**Exercise description:**
Restate the entries word for word, leaving nothing out.

______________________________

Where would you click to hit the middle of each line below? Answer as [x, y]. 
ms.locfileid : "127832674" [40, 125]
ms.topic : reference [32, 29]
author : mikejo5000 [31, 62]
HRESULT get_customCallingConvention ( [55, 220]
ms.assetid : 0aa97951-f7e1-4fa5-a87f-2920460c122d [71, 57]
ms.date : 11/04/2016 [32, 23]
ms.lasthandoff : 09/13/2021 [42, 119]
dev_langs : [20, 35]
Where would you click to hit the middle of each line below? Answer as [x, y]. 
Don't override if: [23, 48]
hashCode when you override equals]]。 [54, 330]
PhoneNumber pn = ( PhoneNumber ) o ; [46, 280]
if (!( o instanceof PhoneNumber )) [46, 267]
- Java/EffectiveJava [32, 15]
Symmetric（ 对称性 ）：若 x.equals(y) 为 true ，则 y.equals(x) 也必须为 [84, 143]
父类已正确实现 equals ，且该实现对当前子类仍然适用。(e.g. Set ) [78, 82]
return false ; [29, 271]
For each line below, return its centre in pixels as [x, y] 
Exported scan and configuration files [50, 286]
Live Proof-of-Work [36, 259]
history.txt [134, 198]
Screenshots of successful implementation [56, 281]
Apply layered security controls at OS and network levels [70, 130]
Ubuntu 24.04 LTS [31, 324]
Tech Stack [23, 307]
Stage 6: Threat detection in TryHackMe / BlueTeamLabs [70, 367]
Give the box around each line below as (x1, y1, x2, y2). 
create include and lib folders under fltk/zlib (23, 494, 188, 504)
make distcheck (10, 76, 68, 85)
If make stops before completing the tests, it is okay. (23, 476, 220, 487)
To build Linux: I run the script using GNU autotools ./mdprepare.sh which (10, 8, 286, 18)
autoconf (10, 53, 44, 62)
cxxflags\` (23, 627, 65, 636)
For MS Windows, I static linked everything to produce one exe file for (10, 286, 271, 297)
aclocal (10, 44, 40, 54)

______________________________

**Exercise answer:**
Where would you click to hit the middle of each line below? Answer as [x, y]. 
ms.locfileid : "127832674" [40, 125]
ms.topic : reference [32, 29]
author : mikejo5000 [31, 62]
HRESULT get_customCallingConvention ( [55, 220]
ms.assetid : 0aa97951-f7e1-4fa5-a87f-2920460c122d [71, 57]
ms.date : 11/04/2016 [32, 23]
ms.lasthandoff : 09/13/2021 [42, 119]
dev_langs : [20, 35]
Where would you click to hit the middle of each line below? Answer as [x, y]. 
Don't override if: [23, 48]
hashCode when you override equals]]。 [54, 330]
PhoneNumber pn = ( PhoneNumber ) o ; [46, 280]
if (!( o instanceof PhoneNumber )) [46, 267]
- Java/EffectiveJava [32, 15]
Symmetric（ 对称性 ）：若 x.equals(y) 为 true ，则 y.equals(x) 也必须为 [84, 143]
父类已正确实现 equals ，且该实现对当前子类仍然适用。(e.g. Set ) [78, 82]
return false ; [29, 271]
For each line below, return its centre in pixels as [x, y] 
Exported scan and configuration files [50, 286]
Live Proof-of-Work [36, 259]
history.txt [134, 198]
Screenshots of successful implementation [56, 281]
Apply layered security controls at OS and network levels [70, 130]
Ubuntu 24.04 LTS [31, 324]
Tech Stack [23, 307]
Stage 6: Threat detection in TryHackMe / BlueTeamLabs [70, 367]
Give the box around each line below as (x1, y1, x2, y2). 
create include and lib folders under fltk/zlib (23, 494, 188, 504)
make distcheck (10, 76, 68, 85)
If make stops before completing the tests, it is okay. (23, 476, 220, 487)
To build Linux: I run the script using GNU autotools ./mdprepare.sh which (10, 8, 286, 18)
autoconf (10, 53, 44, 62)
cxxflags\` (23, 627, 65, 636)
For MS Windows, I static linked everything to produce one exe file for (10, 286, 271, 297)
aclocal (10, 44, 40, 54)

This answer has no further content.